The origins of the society are traced from the individuals who had campaigned for the
drawing up of a regional plan to control indiscriminate building development on the fringes of the
town (as it then was). The society was formed in 1928 with an Executive Committee drawn from
leading members of Cambridge University and from the town. The work of the society is
described, beginning with the purchase of open land on the outskirts of Cambridge to preserve
it from building development and the purchase of restrictive covenants ("sterilisation") from the
owners of other land nearby to the same end.

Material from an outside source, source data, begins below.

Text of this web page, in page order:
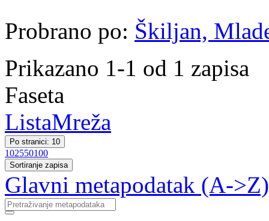
Probrano po: Škiljan,
Prikazano 1-1 od 1 zapisa
Faseta
ListaMreža
Po stranici: 10
102550100
Sortiranje zapisa
Glavni metapodatak (A->Z)
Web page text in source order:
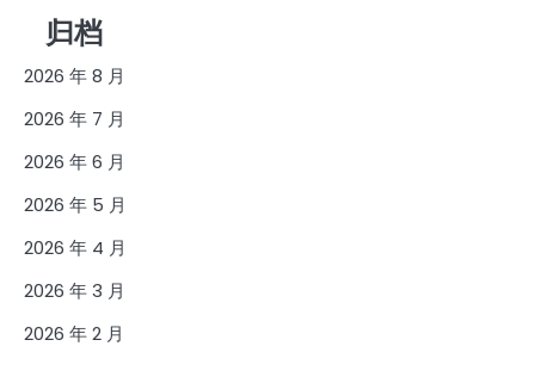
归档
2026 年 8 月
2026 年 7 月
2026 年 6 月
2026 年 5 月
2026 年 4 月
2026 年 3 月
2026 年 2 月
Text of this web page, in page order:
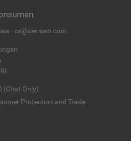
- cs@cermati.com
(Chat Only)
Protection and Trade
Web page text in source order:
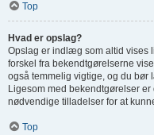
Top
Hvad er opslag?
Opslag er indlæg som altid vises
forskel fra bekendtgørelserne
også temmelig vigtige, og du
Ligesom med bekendtgørelser
nødvendige tilladelser for at
Top
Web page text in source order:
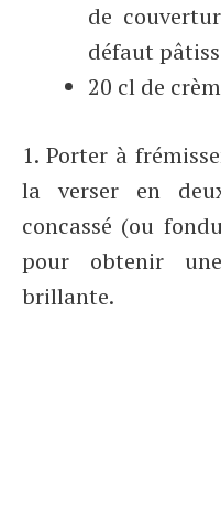
de
défaut
20 cl de
1. Porter à
la verser en
concassé (ou
pour obtenir
brillante.
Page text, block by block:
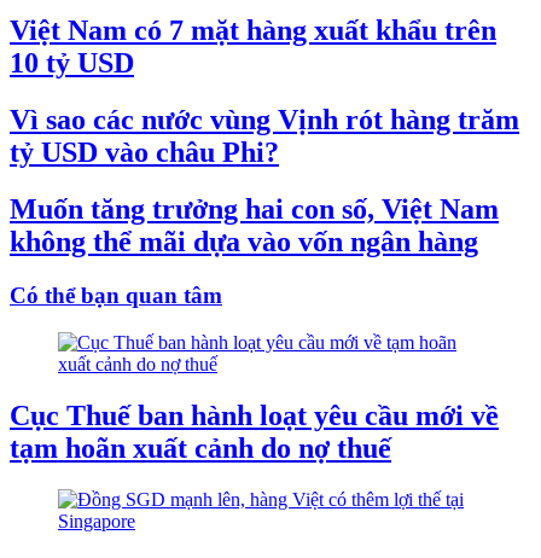
Việt Nam có 7 mặt hàng xuất khẩu trên
10 tỷ USD
Vì sao các nước vùng Vịnh rót hàng trăm
tỷ USD vào châu Phi?
Muốn tăng trưởng hai con số, Việt Nam
không thể mãi dựa vào vốn ngân hàng
Có thể bạn quan tâm
Cục Thuế ban hành loạt yêu cầu mới về
tạm hoãn xuất cảnh do nợ thuế
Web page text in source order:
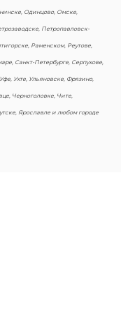
Одинцово, Омске,
Петропавловск-
Раменском, Реутове,
Санкт-Петербурге, Серпухове,
Ухте, Ульяновске, Фрязино,
Черноголовке, Чите,
Ярославле и любом городе
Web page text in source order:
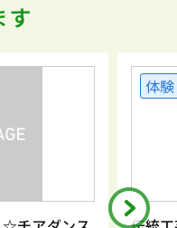
す
体験
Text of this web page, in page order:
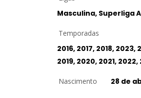
Masculina, Superliga
Temporadas
2016, 2017, 2018, 2023,
2019, 2020, 2021, 2022,
Nascimento 28 de
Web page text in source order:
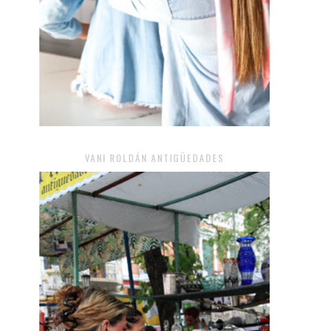
VANI ROLDÁN ANTIGÜEDADES
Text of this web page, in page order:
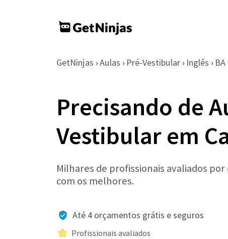
GetNinjas › Aulas › Pré-Vestibular › Inglês › BA
Precisando de
Vestibular em
Milhares de profissionais avaliados
com os melhores.
Até 4 orçamentos grátis e seguros
Profissionais avaliados
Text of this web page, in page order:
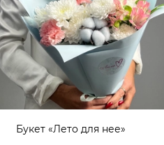
Букет «Лето для нее»
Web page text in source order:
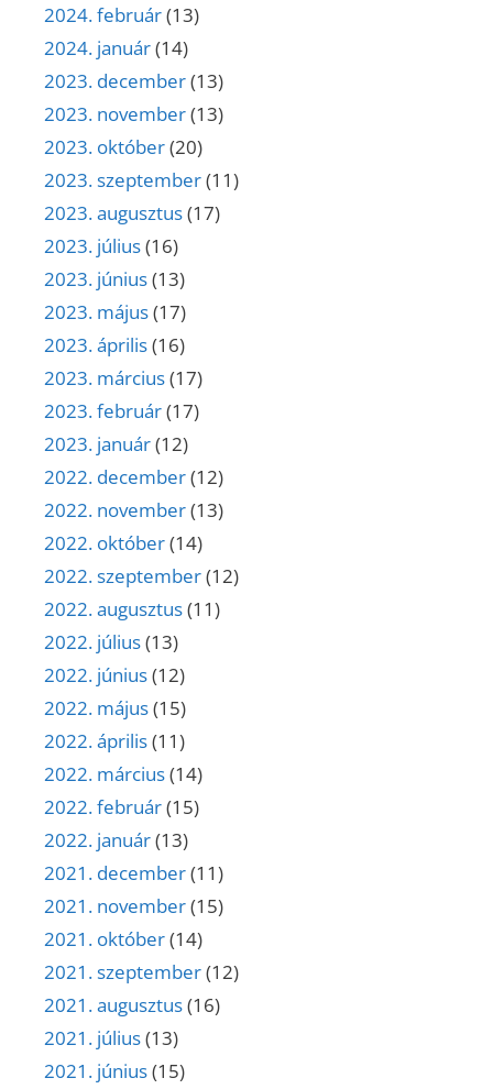
2024. február(13)
2024. január(14)
2023. december(13)
2023. november(13)
2023. október(20)
2023. szeptember(11)
2023. augusztus(17)
2023. július(16)
2023. június(13)
2023. május(17)
2023. április(16)
2023. március(17)
2023. február(17)
2023. január(12)
2022. december(12)
2022. november(13)
2022. október(14)
2022. szeptember(12)
2022. augusztus(11)
2022. július(13)
2022. június(12)
2022. május(15)
2022. április(11)
2022. március(14)
2022. február(15)
2022. január(13)
2021. december(11)
2021. november(15)
2021. október(14)
2021. szeptember(12)
2021. augusztus(16)
2021. július(13)
2021. június(15)
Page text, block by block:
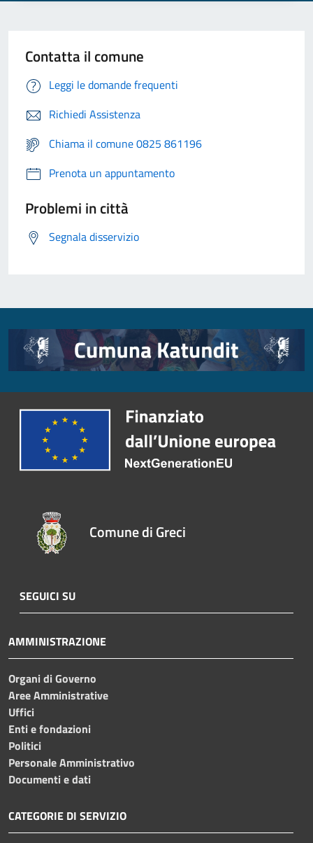
Contatta il comune
Leggi le domande frequenti
Richiedi Assistenza
Chiama il comune 0825 861196
Prenota un appuntamento
Problemi in città
Segnala disservizio
Comune di Greci
SEGUICI SU
AMMINISTRAZIONE
Organi di Governo
Aree Amministrative
Uffici
Enti e fondazioni
Politici
Personale Amministrativo
Documenti e dati
CATEGORIE DI SERVIZIO
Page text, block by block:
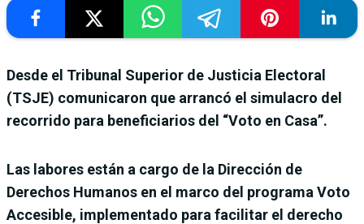
Desde el Tribunal Superior de Justicia Electoral
(TSJE) comunicaron que arrancó el simulacro del
recorrido para beneficiarios del “Voto en Casa”.
Las labores están a cargo de la Dirección de
Derechos Humanos en el marco del programa Voto
Accesible, implementado para facilitar el derecho
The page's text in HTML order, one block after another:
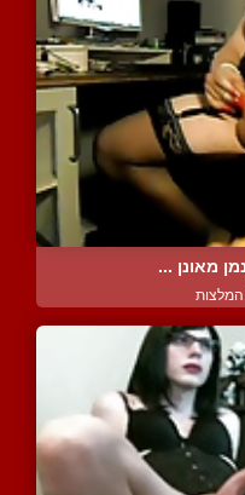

The evolution of each of the milestones in the history of the planning of Cambridge and
its hinterland is described, beginning with the Cambridgeshire Regional Planning Report (the
"Davidge Report") of 1934 and including the pre-Second World War Cambridge & District Town
Planning Scheme, the 1950 Holford Report on Cambridge and the first Cambridgeshire
Development Plan of 1952. The society took part in each of these, consistently promoting the
preservation of the character and setting of Cambridge as the 'only true university town in
England.'
The main aim of the society was achieved with the establishment of the Cambridge Green
Belt, first proposed in 1958 but not formally approved until 1992. The development of that green
belt over that period is described.
The circumstances of the purchase by the society of the Wandlebury Estate on the summit
of the Gog Magog Hills south east of Cambridge are described. The estate is now maintained by
the society as a public country park.